45 ns ± 9.36 ns per loop (mean ± std. dev. of 7 runs, 10,000,000 loops each)


In [99]:
large_dict = {}

for i in range(10000):
    large_dict[fake.name()] = fake.address()

In [100]:
import itertools

# Get the first 10 items from the dictionary
first_10_items = dict(itertools.islice(large_dict.items(), 10))

print(first_10_items)

{'James Everett': 'USNV Wade\nFPO AA 89645', 'Bradley Ford': '68498 Davis Mountain Suite 055\nHarryville, KS 20735', 'Lauren Anderson': '26013 Webster Avenue Suite 590\nNew Cherylside, UT 37632', 'Matthew Carlson': '5995 Ray Drive\nNew Christina, SD 73446', 'Cody Calhoun': '252 Tiffany Passage\nPort Samanthaborough, MS 28729', 'Chad Wang': '22095 David Prairie Suite 613\nLake Malloryside, NV 09951', 'Kari Brown': '791 Morris Mountains Apt. 817\nKellyton, MO 49595', 'Cynthia Brown': '9557 Morton Path Suite 863\nLake Ashleyfort, MS 09723', 'Christina Rodriguez': '4735 Torres Shoal Suite 036\nJenniferstad, FL 56705', 'James Martinez': '9320 Edwards Fields\nAdrianchester, TN 86974'}


In [101]:
%%timeit
large_dict["James Everett"]

44.7 ns ± 1.23 ns per loop (mean ± std. dev. of 7 runs, 10,000,000 loops each)


## Sets

In [102]:
%%timeit
4200 in large_list

44.8 µs ± 1.08 µs per loop (mean ± std. dev. of 7 runs, 10,000 loops each)


In [103]:
%%timeit
large_set = set(large_list)
4200 in large_set

145 µs ± 11.9 µs per loop (mean ± std. dev. of 7 runs, 10,000 loops each)


Converting a list to a set then performing the lookup takes more than three times as long as the list lookup due to the time needed to convert the list to the set. However, once you have converted the list to a set, subsequent lookups are fast

In [104]:
large_set = set(large_list)

In [105]:
%%timeit
5436 in large_set

47.9 ns ± 4.29 ns per loop (mean ± std. dev. of 7 runs, 10,000,000 loops each)

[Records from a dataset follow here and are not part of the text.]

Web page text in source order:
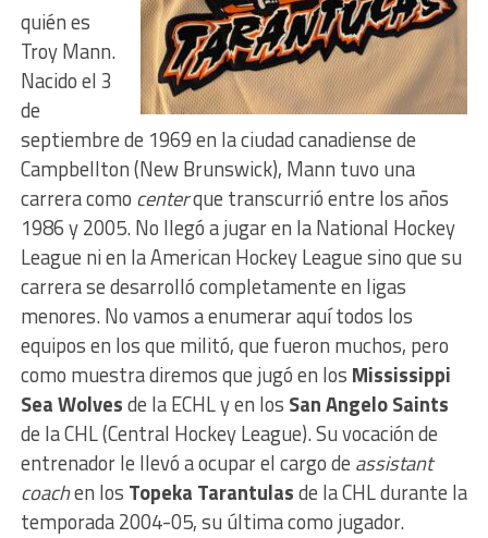
quién es
Troy Mann.
Nacido el 3
de
septiembre de 1969 en la ciudad canadiense de
Campbellton (New Brunswick), Mann tuvo una
carrera como centerque transcurrió entre los años
1986 y 2005. No llegó a jugar en la National Hockey
League ni en la American Hockey League sino que su
carrera se desarrolló completamente en ligas
menores. No vamos a enumerar aquí todos los
equipos en los que militó, que fueron muchos, pero
como muestra diremos que jugó en los Mississippi
Sea Wolvesde la ECHL y en los San Angelo Saints
de la CHL (Central Hockey League). Su vocación de
entrenador le llevó a ocupar el cargo de assistant
coachen los Topeka Tarantulasde la CHL durante la
temporada 2004-05, su última como jugador.
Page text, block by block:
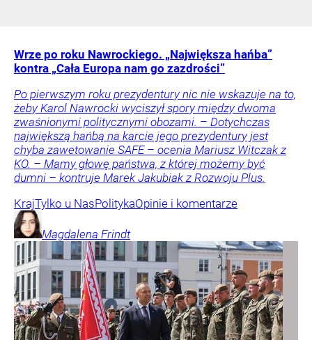
Wrze po roku Nawrockiego. „Największa hańba”
kontra „Cała Europa nam go zazdrości”
Po pierwszym roku prezydentury nic nie wskazuje na to,
żeby Karol Nawrocki wyciszył spory między dwoma
zwaśnionymi politycznymi obozami. – Dotychczas
największą hańbą na karcie jego prezydentury jest
chyba zawetowanie SAFE – ocenia Mariusz Witczak z
KO. – Mamy głowę państwa, z której możemy być
dumni – kontruje Marek Jakubiak z Rozwoju Plus.
KrajTylko u NasPolitykaOpinie i komentarze
Magdalena Frindt
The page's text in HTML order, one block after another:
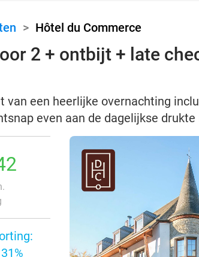
> Hôtel du Commerce
2 + ontbijt + late
van een heerlijke overnachting
even aan de dagelijkse
31%
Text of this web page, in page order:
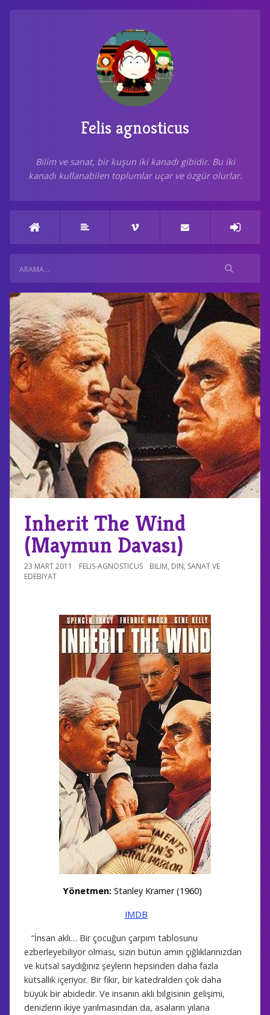
Felis agnosticus
Bilim ve sanat, bir kuşun iki kanadı gibidir. Bu iki
kanadı kullanabilen toplumlar uçar ve özgür olurlar.
Inherit The Wind
(Maymun Davası)
23 MART 2011 FELIS-AGNOSTICUS BILIM, DIN, SANAT VE
EDEBIYAT
Yönetmen: Stanley Kramer (1960)
IMDB
“İnsan aklı… Bir çocuğun çarpım tablosunu
ezberleyebiliyor olması, sizin bütün amin çığlıklarınızdan
ve kutsal saydığınız şeylerin hepsinden daha fazla
kutsallık içeriyor. Bir fikir, bir katedralden çok daha
büyük bir abidedir. Ve insanın akli bilgisinin gelişimi,
denizlerin ikiye yarılmasından da, asaların yılana
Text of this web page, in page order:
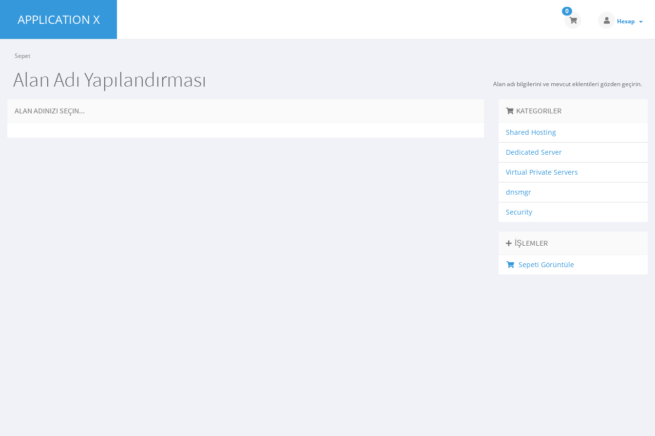
APPLICATION X
0
Hesap
Sepet
Alan Adı Yapılandırması Alan adı bilgilerini ve mevcut eklentileri gözden geçirin.
ALAN ADINIZI SEÇIN... KATEGORILER
Shared Hosting
Dedicated Server
Virtual Private Servers
dnsmgr
Security
İŞLEMLER
Sepeti Görüntüle
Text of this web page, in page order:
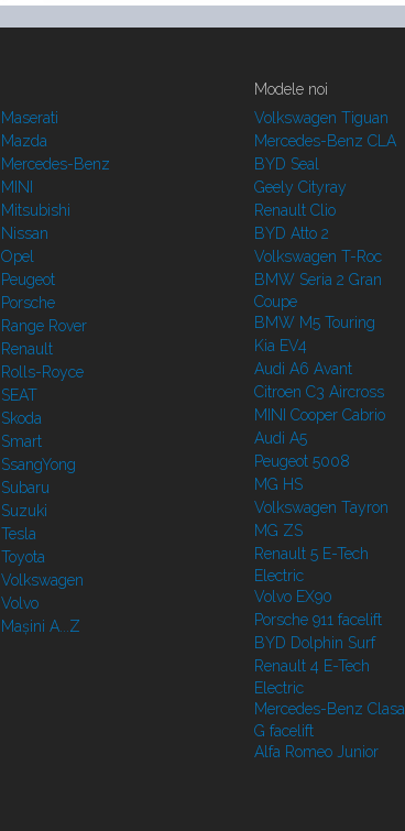
Maserati
Mazda
Mercedes-Benz
MINI
Mitsubishi
Nissan
Opel
Peugeot
Porsche
Range Rover
Renault
Rolls-Royce
SEAT
Skoda
Smart
SsangYong
Subaru
Suzuki
Tesla
Toyota
Volkswagen
Volvo
Mașini A...Z
Modele noi
Volkswagen Tiguan
Mercedes-Benz CLA
BYD Seal
Geely Cityray
Renault Clio
BYD Atto 2
Volkswagen T-Roc
BMW Seria 2 Gran
Coupe
BMW M5 Touring
Kia EV4
Audi A6 Avant
Citroen C3 Aircross
MINI Cooper Cabrio
Audi A5
Peugeot 5008
MG HS
Volkswagen Tayron
MG ZS
Renault 5 E-Tech
Electric
Volvo EX90
Porsche 911 facelift
BYD Dolphin Surf
Renault 4 E-Tech
Electric
Mercedes-Benz Clasa
G facelift
Alfa Romeo Junior
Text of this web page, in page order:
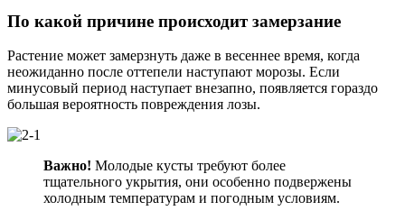
По какой причине происходит замерзание
Растение может замерзнуть даже в весеннее время, когда
неожиданно после оттепели наступают морозы. Если
минусовый период наступает внезапно, появляется гораздо
большая вероятность повреждения лозы.
Важно! Молодые кусты требуют более
тщательного укрытия, они особенно подвержены
холодным температурам и погодным условиям.
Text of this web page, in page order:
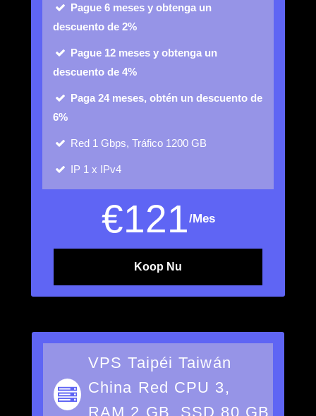
Pague 6 meses y obtenga un
descuento de 2%
Pague 12 meses y obtenga un
descuento de 4%
Paga 24 meses, obtén un descuento de
6%
Red 1 Gbps, Tráfico 1200 GB
IP 1 x IPv4
€121/Mes
Koop Nu
VPS Taipéi Taiwán
China Red CPU 3,
RAM 2 GB, SSD 80 GB
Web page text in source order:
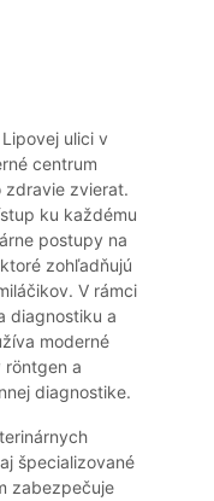
ulici v
centrum
zdravie zvierat.
ku každému
postupy na
zohľadňujú
V rámci
diagnostiku a
moderné
röntgen a
diagnostike.
špecializované
zabezpečuje
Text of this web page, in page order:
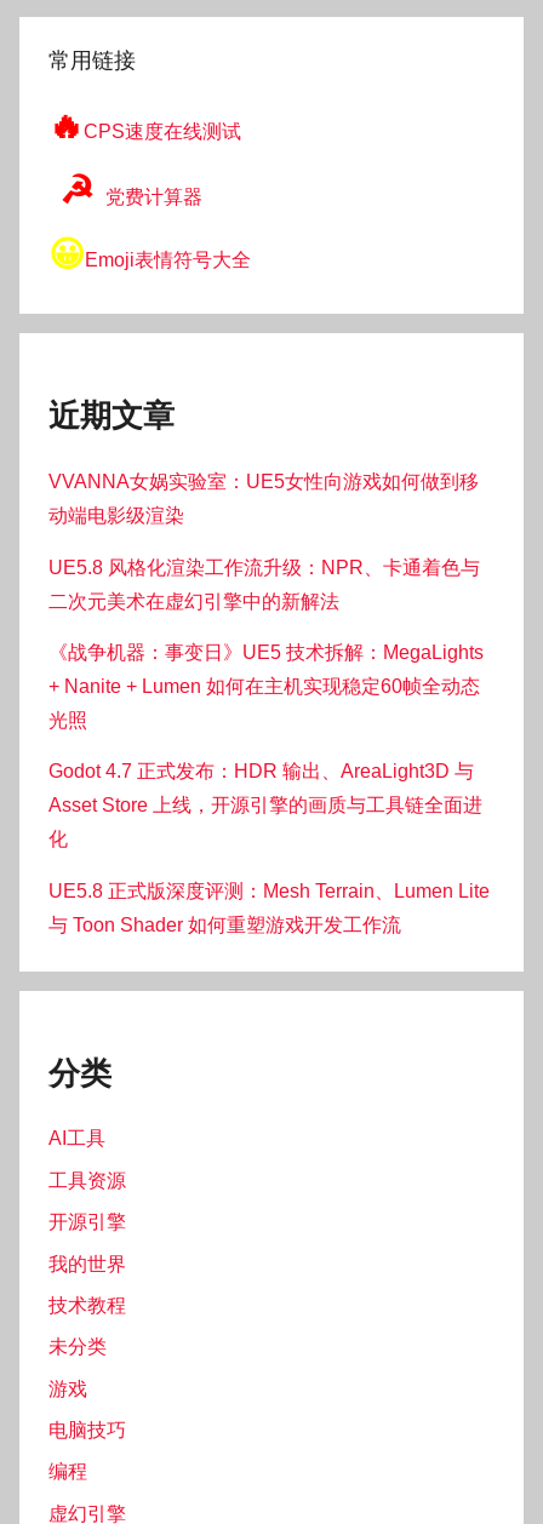
索
常用链接
🔥 CPS速度在线测试
☭ 党费计算器
😀Emoji表情符号大全
近期文章
VVANNA女娲实验室：UE5女性向游戏如何做到移
动端电影级渲染
UE5.8 风格化渲染工作流升级：NPR、卡通着色与
二次元美术在虚幻引擎中的新解法
《战争机器：事变日》UE5 技术拆解：MegaLights
+ Nanite + Lumen 如何在主机实现稳定60帧全动态
光照
Godot 4.7 正式发布：HDR 输出、AreaLight3D 与
Asset Store 上线，开源引擎的画质与工具链全面进
化
UE5.8 正式版深度评测：Mesh Terrain、Lumen Lite
与 Toon Shader 如何重塑游戏开发工作流
分类
AI工具
工具资源
开源引擎
我的世界
技术教程
未分类
游戏
电脑技巧
编程
虚幻引擎
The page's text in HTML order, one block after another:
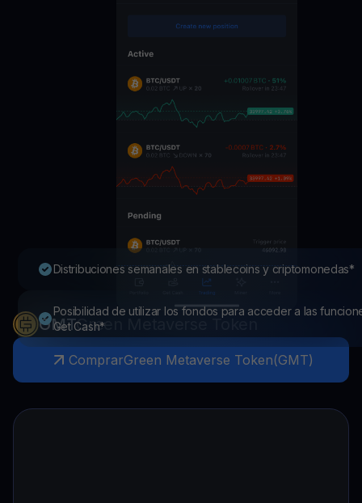
Distribuciones semanales en stablecoins y criptomonedas*
Posibilidad de utilizar los fondos para acceder a las
Get Cash*
GMTGreen Metaverse Token
ComprarGreen Metaverse Token(GMT)
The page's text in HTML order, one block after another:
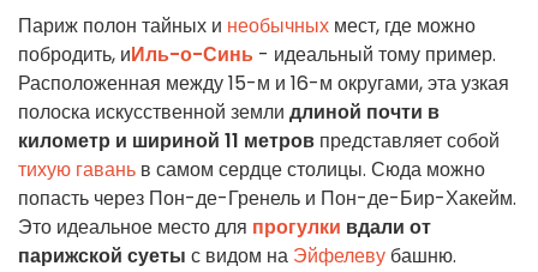
Париж полон тайных и необычных мест, где можно
побродить, иИль-о-Синь - идеальный тому пример.
Расположенная между 15-м и 16-м округами, эта узкая
полоска искусственной земли длиной почти в
километр и шириной 11 метров представляет собой
тихую гавань в самом сердце столицы. Сюда можно
попасть через Пон-де-Гренель и Пон-де-Бир-Хакейм.
Это идеальное место для прогулки вдали от
парижской суеты с видом на Эйфелеву башню.
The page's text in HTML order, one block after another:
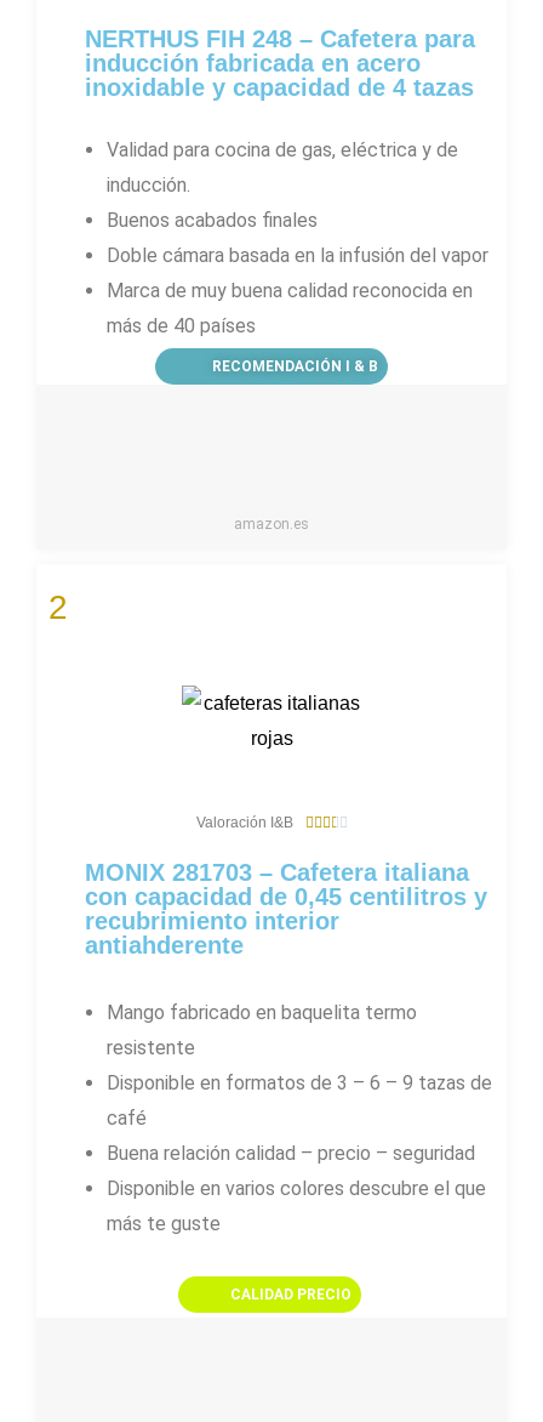
7
/
5
NERTHUS FIH 248 – Cafetera para
inducción fabricada en acero
inoxidable y capacidad de 4 tazas
Validad para cocina de gas, eléctrica y de
inducción.
Buenos acabados finales
Doble cámara basada en la infusión del vapor
Marca de muy buena calidad reconocida en
más de 40 países
RECOMENDACIÓN I & B
amazon.es
2
Valoración I&B  
MONIX 281703 – Cafetera italiana
con capacidad de 0,45 centilitros y
recubrimiento interior
antiahderente
Mango fabricado en baquelita termo
resistente
Disponible en formatos de 3 – 6 – 9 tazas de
café
Buena relación calidad – precio – seguridad
Disponible en varios colores descubre el que
más te guste
CALIDAD PRECIO
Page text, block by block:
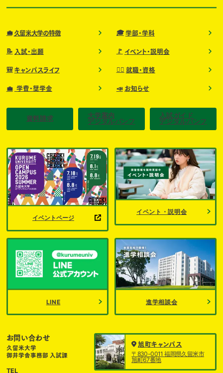
💼 久留米大学の特徴 🎓 学部・学科
📝 入試・出願 🚩 イベント・説明会
🎒 キャンパスライフ 🧑‍⚕️ 就職・資格
💼 学費・奨学金 📣 お知らせ
資料請求
大学案内
デジタルパンフ
入試ガイド
デジタルパンフ
イベントページ
イベント・説明会
LINE 進学相談会
お問い合わせ
久留米大学
御井学舎事務部 入試課
TEL
旭町キャンパス
〒830-0011 福岡県久留米市
旭町67番地
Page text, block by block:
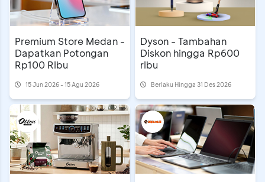
Premium Store Medan -
Dapatkan Potongan
Rp100 Ribu
15 Jun 2026 - 15 Agu 2026
Dyson - Tambahan
Diskon hingga Rp600
ribu
Berlaku Hingga 31 Des 2026
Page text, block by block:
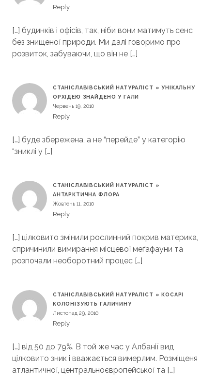
Reply
[…] будинків і офісів, так, ніби вони матимуть сенс
без знищеної природи. Ми далі говоримо про
розвиток, забуваючи, що він не […]
СТАНІСЛАВІВСЬКИЙ НАТУРАЛІСТ » УНІКАЛЬНУ
ОРХІДЕЮ ЗНАЙДЕНО У ГАЛИ
Червень 19, 2010
Reply
[…] буде збережена, а не “перейде” у категорію
“зниклі у […]
СТАНІСЛАВІВСЬКИЙ НАТУРАЛІСТ »
АНТАРКТИЧНА ФЛОРА
Жовтень 11, 2010
Reply
[…] цілковито змінили рослинний покрив материка,
спричинили вимирання місцевої меґафауни та
розпочали необоротний процес […]
СТАНІСЛАВІВСЬКИЙ НАТУРАЛІСТ » КОСАРІ
КОЛОНІЗУЮТЬ ГАЛИЧИНУ
Листопад 29, 2010
Reply
[…] від 50 до 79%. В той же час у Албанії вид
цілковито зник і вважається вимерлим. Розміщеня
атлантичної, центральноєвропейської та […]
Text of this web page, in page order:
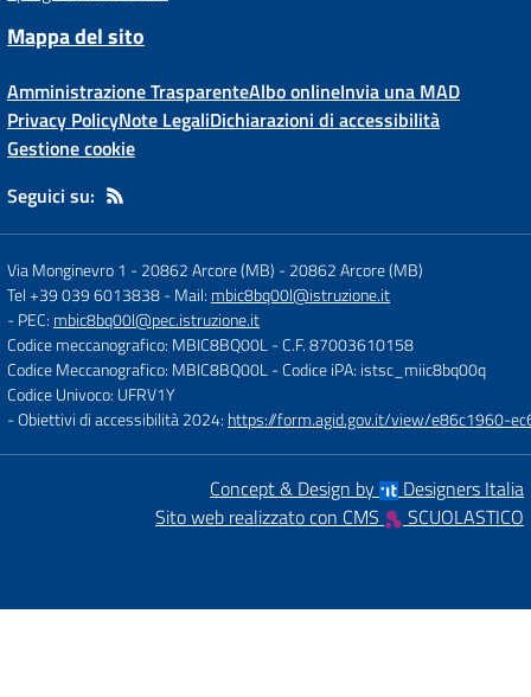
Mappa del sito
Amministrazione TrasparenteAlbo onlineInvia una MAD
Privacy PolicyNote LegaliDichiarazioni di accessibilità
Gestione cookie
Seguici su:
Via Monginevro 1 - 20862 Arcore (MB) -20862 Arcore (MB)
Tel +39 039 6013838- Mail: mbic8bq00l@istruzione.it
- PEC: mbic8bq00l@pec.istruzione.it
Codice meccanografico: MBIC8BQ00L- C.F. 87003610158
Codice Meccanografico: MBIC8BQ00L- Codice iPA: istsc_miic8bq00q
Codice Univoco: UFRV1Y
- Obiettivi di accessibilità 2024: https://form.agid.gov.it/view/e86c1960-
Concept & Design by
Designers Italia
Sito web realizzato con CMS
SCUOLASTICO
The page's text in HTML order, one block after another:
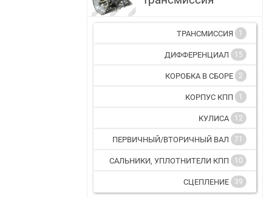
ТРАНСМИССИЯ 1
ДИФФЕРЕНЦИАЛ 15
КОРОБКА В СБОРЕ 2
КОРПУС КПП 1
КУЛИСА 12
ПЕРВИЧНЫЙ/ВТОРИЧНЫЙ ВАЛ 71
САЛЬНИКИ, УПЛОТНИТЕЛИ КПП 10
СЦЕПЛЕНИЕ 39

The set lookup is 1,000 times faster than the list lookup. Converting to a set is a great option when you want to repeatedly check whether items are present in a list but it isn’t worthwhile if you want to do it only a small number of times. As with everything in this lesson, it’s worth experimenting and measuring what is faster for the particular problem you’re working on.